• WORK ORDER:
Write only the number of lines in the entries below that contain the string "POPULAR".

• INFORMATION GIVEN:

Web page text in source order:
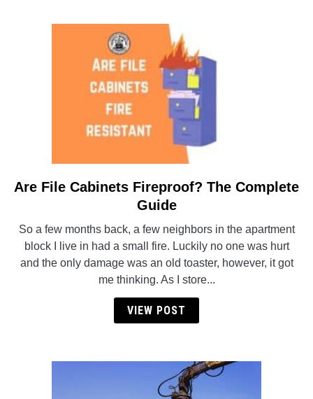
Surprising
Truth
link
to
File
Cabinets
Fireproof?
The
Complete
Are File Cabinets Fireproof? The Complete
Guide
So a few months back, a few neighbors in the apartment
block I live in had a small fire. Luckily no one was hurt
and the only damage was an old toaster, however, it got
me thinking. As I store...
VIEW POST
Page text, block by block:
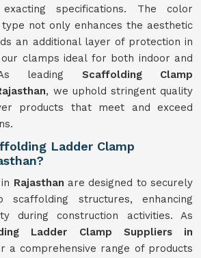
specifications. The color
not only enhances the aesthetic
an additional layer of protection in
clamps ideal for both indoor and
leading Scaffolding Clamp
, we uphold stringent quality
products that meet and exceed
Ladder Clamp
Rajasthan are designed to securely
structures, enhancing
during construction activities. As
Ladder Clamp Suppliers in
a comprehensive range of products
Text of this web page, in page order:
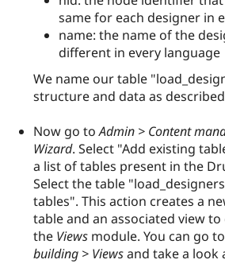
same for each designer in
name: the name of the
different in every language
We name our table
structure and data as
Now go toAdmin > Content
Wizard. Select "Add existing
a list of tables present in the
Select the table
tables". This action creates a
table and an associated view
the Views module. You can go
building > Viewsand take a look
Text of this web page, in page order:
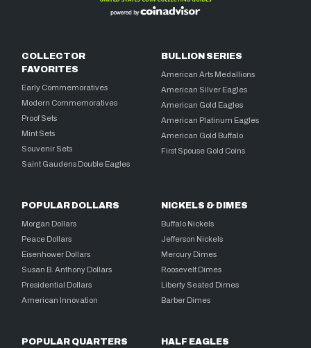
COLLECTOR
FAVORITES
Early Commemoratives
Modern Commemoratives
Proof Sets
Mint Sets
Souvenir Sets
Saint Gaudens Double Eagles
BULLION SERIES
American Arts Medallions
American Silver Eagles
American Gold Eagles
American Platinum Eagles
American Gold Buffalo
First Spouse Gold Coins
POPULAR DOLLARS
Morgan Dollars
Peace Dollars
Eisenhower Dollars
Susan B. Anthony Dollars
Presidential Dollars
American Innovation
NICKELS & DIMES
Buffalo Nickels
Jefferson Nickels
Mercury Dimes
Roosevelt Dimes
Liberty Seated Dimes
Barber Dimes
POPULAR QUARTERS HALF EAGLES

• RESULT FOR THIS EXERCISE:
2